Model data

Getting the data

MetaWards uses a large amount of data to describe the network over which the model is run. This data is stored in a separate MetaWardsData repository.

You can download this data in one of two ways;

Direct download

Download one of the data releases from the releases page. It is best to choose the latest release unless you are trying to reproduce an earler calculation.

You can download the data as a zip or a tar.gz archive, and can unpack it using either;

tar -zxvf MetaWardsData-0.2.0.tar.gz

if you downloaded the 0.2.0 release tar.gz file, or

unzip MetaWardsData-0.2.0.zip

if you downloaded the zip file.

Git clone

You can clone the data repository using

git clone https://github.com/metawards/MetaWardsData

Finding the data

Once you have downloaded the data you will need to tell metawards where the data is located. This can be done in one of three ways;

  1. Set the METAWARDSDATA environment variable equal to the full path to the data, e.g.

    export METAWARDSDATA=$HOME/MetaWardsData
    

    (assuming you have placed it in your home directory)

  2. Pass the full path to the data to metawards using the command line argument --repository, e.g.

        metawards --repository $HOME/MetaWardsData
    
    (again assumes you have placed it in your home directory)
    
  3. Move the data to $HOME/GitHub/MetaWardsData as this is the default search location, e.g.

    mkdir $HOME/GitHub
    mv $HOME/MetaWardsData $HOME/GitHub/
    

Versioning the data

Provenance is very important for MetaWards. It is important to know what inputs were used for a model run so that it is possible to recreate the calculation and thus reproduce the result.

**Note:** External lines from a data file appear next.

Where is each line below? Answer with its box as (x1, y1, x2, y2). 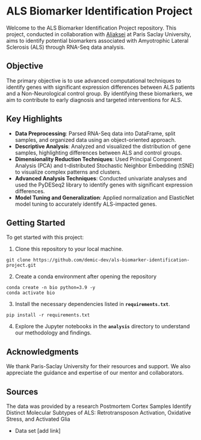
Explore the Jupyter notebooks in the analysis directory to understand (14, 323, 190, 330)
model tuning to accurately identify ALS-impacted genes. (14, 200, 158, 208)
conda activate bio (6, 290, 55, 296)
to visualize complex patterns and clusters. (14, 168, 122, 176)
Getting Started (6, 217, 66, 228)
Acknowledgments (6, 346, 79, 357)
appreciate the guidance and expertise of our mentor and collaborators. (6, 369, 184, 377)
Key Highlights (6, 113, 63, 124)
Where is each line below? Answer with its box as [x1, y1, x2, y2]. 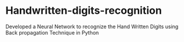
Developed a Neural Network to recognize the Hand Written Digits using [5, 23, 179, 30]
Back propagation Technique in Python [5, 29, 99, 36]
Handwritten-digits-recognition [5, 4, 162, 17]
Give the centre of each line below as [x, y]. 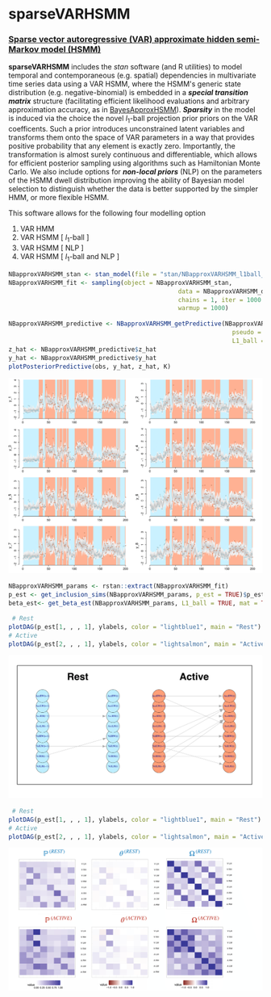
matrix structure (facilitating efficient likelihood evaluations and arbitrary [129, 101]
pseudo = [247, 333]
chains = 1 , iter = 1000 [220, 300]
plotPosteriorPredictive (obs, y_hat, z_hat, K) [90, 367]
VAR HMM [37, 229]
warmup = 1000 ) [203, 308]
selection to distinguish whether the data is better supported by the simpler [133, 189]
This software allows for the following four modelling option [107, 213]

To aid this, MetaWardsData has a small script that you should run after you have downloaded the data. This will version the data by finding the git tag of the data. Run this script using;

cd $METAWARDSDATA
./version

This will create a small file called version.txt which will look something like this;

{"version": "0.2.0","repository": "https://github.com/metawards/MetaWardsData","branch": "main"}

This file will be read by metawards during a run to embed enough information in the outputs to enable others to download the same MetaWardsData input as you.

Understanding the data

The MetaWardData repository contains four types of data;

model_data

The model_data directory contains the data needed to construct a network of wards and links. Currently the 2011 model is included, in the 2011Data directory. The manifest of files that comprise this model is 2011Data/description.json. This json file is read by metawards to find and load all of the files that are needed for this model.

diseases

The diseases directory contains the parameters for different diseases. Each disease is described in its own json file, e.g. the parameters for SARS-Cov-2 are in diseases/ncov.json. Once of the main purposes of metawards is to perform parameter sweeps to adjust these disease parameters so that a model epidemic can more closely follow what is observed in reality. From there, more meaningful predictions should be able to be made.

parameters

The parameters directory contains parameters used to control metawards model runs. These represent “good defaults” for the values of the parameters, and are stored in the MetaWardsData repository to make it easier to version control and track provenance of the parameters used for different jobs. The parameters used for jobs in March 2020 (and correct as of March 29th) are in parameters/march29.json.

extra_seeds

The extra_seeds directory contains files that can be used to seed new model disease clusters at different wards during a model run. Each file can contain as many additional seeds as needed. The format is three numbers per line; t   num   loc, where t is the step (day) on which the additional infection will be seeded, num is the number of additional infections, and loc is the index of the ward in the model network in which the infection will occur.